Outward force of molasses on a cylinder

[lluhi]

Homework Statement

On the afternoon of January 15, 1919, an unusually warm day in Boston, a 27.4-m-high, 27.4-m-diameter cylindrical metal tank used for storing molasses ruptured. Molasses flooded into the streets in a 9-m-deep stream, killing pedestrians and horses, and knocking down buildings. The molasses had a density of 1600 kg/ m^3

If the tank was full before the accident, what was the total outward force the molasses exerted on its sides? (Hint: Consider the outward force on a circular ring of the tank wall of width dy and at a depth y below the surface. Integrate to find the total outward force. Assume that before the tank ruptured, the pressure at the surface of the molasses was equal to the air pressure outside the tank.)

Homework Equations

F=PA p=p0+roh*g*h

The Attempt at a Solution

if F=PA then dF=dPdA and dA for a cylinder is pi*d (integration of pi*r^2) and for d=27.4, dA=86.1

i have F=86.1*int[101325pascals + (1600kg/m^3)(9.8m/s^2)hdh] from 0 to 27.4

integrating gives

86.1 (101325h+7840h^2) and plugging in 27.4 for h gives 7.46e^8 which is wrong... help?

 

[ehild]

The atmospheric pressure acts both inward and outward. I do not think you should count with it. And make your calculation a bit more clear. dA is the area of a strip on the wall of the cylinder: dA=2pi R dy.

ehild

 

[RTW69]

dF=p*dA; p=rho*g*y;dA=pi*dia*dy

F=rho*g*dia*pi*integrate[y*dy] from 0 to h

 

[lluhi]

got it, thanks

 

[rwisz]

Your attempt at a solution is on the right track. However, there are a few things that need to be corrected in your equations and calculations.
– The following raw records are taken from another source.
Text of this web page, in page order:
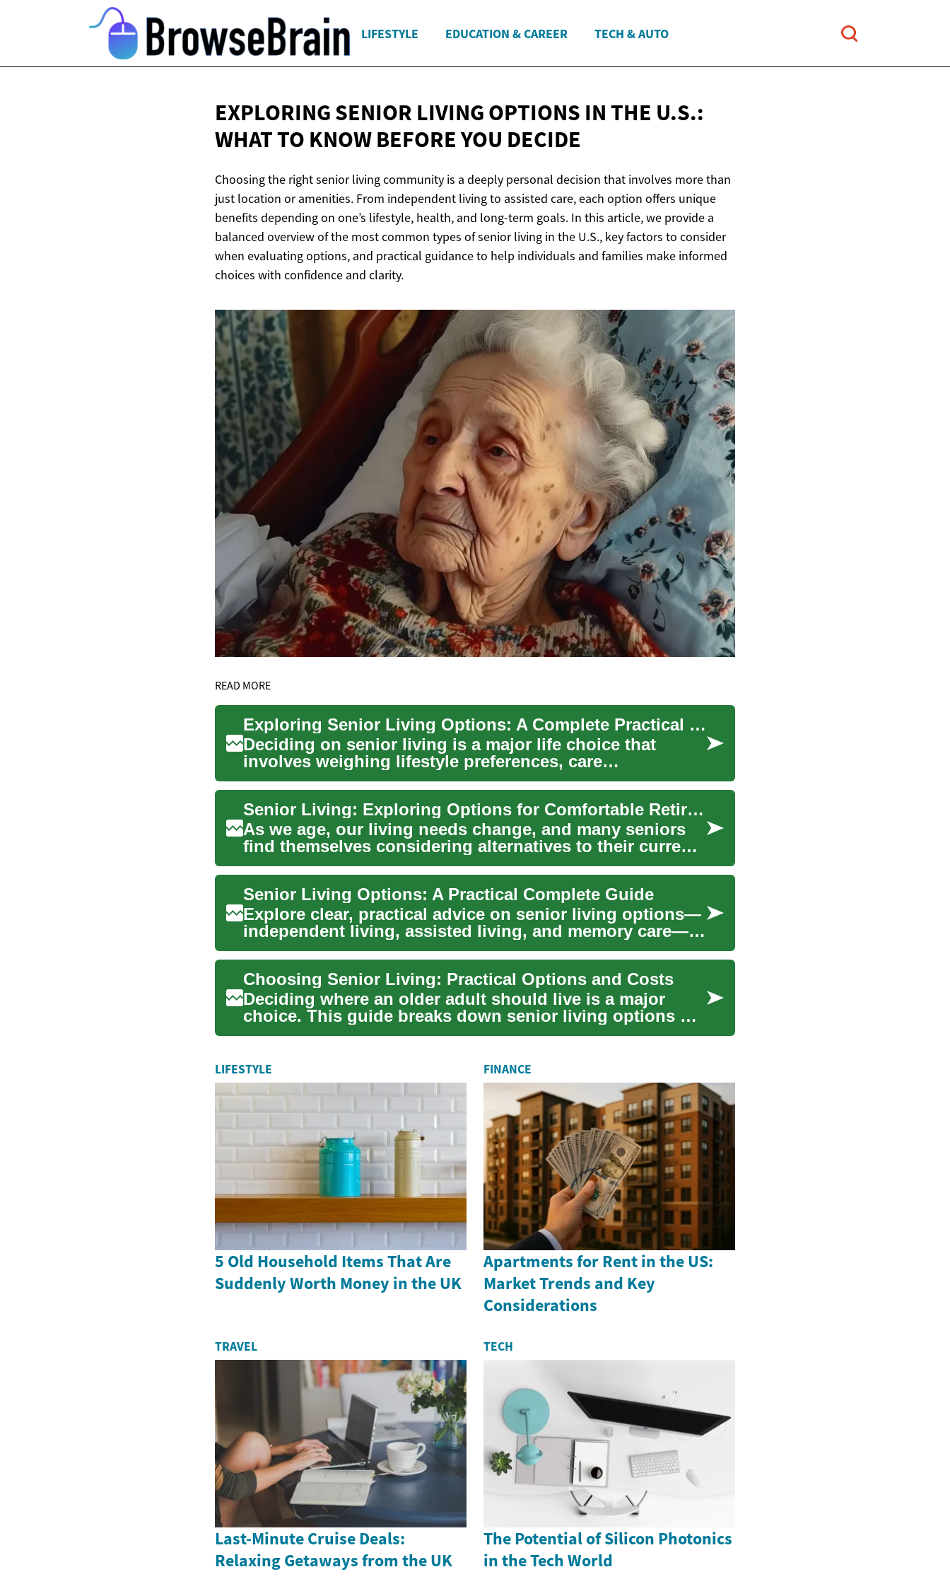
LIFESTYLE EDUCATION & CAREER TECH & AUTO
EXPLORING SENIOR LIVING OPTIONS IN THE U.S.:
WHAT TO KNOW BEFORE YOU DECIDE
Choosing the right senior living community is a deeply personal decision that involves more than
just location or amenities. From independent living to assisted care, each option offers unique
benefits depending on one’s lifestyle, health, and long-term goals. In this article, we provide a
balanced overview of the most common types of senior living in the U.S., key factors to consider
when evaluating options, and practical guidance to help individuals and families make informed
choices with confidence and clarity.
READ MORE
Exploring Senior Living Options: A Complete Practical Guide
Deciding on senior living is a major life choice that
involves weighing lifestyle preferences, care
requirements, and...
Senior Living: Exploring Options for Comfortable Retirement
As we age, our living needs change, and many seniors
find themselves considering alternatives to their current
homes....
Senior Living Options: A Practical Complete Guide
Explore clear, practical advice on senior living options—
independent living, assisted living, and memory care—to
prot...
Choosing Senior Living: Practical Options and Costs
Deciding where an older adult should live is a major
choice. This guide breaks down senior living options —
independe...
LIFESTYLE
5 Old Household Items That Are
Suddenly Worth Money in the UK
FINANCE
Apartments for Rent in the US:
Market Trends and Key
Considerations
TRAVEL
Last-Minute Cruise Deals:
Relaxing Getaways from the UK
TECH
The Potential of Silicon Photonics
in the Tech World

Firstly, the pressure at the surface of the molasses should not be assumed to be equal to the air pressure outside the tank. This is because the molasses is exerting a downward force on the air above it, creating a pressure gradient. Therefore, the pressure at the surface of the molasses should be calculated using the equation p=p0+roh*g*h, where p0 is the air pressure outside the tank.

Secondly, when calculating the total outward force, you need to consider the pressure on the entire surface area of the tank, not just a single circular ring. This means that the integration should be done over the entire surface area of the tank, which is 4*pi*r^2. In your calculation, you are only considering a single ring of width dy, which is not enough to find the total outward force.
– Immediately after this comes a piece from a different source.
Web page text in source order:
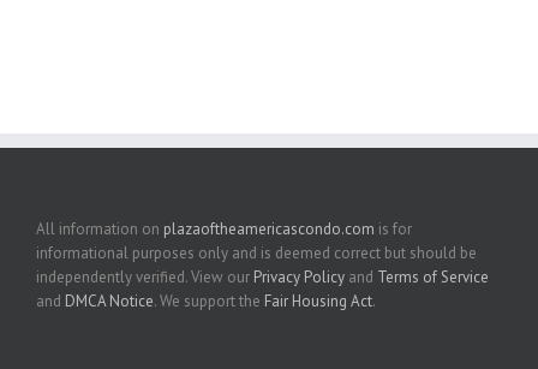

Finally, when integrating, you need to take into account the units of each term in the equation. The units for pressure (P) are N/m^2, and the units for area (A) are m^2. Therefore, the units for the total outward force should be in Newtons (N).

To correct your calculation, you can use the following equation:

F = int[ (p0 + roh*g*h)*4*pi*r^2 ] dh

where p0 is the air pressure outside the tank, roh is the density of molasses, g is the acceleration due to gravity, h is the depth below the surface, and r is the radius of the tank.

This should give you the total outward force exerted by the molasses on the tank.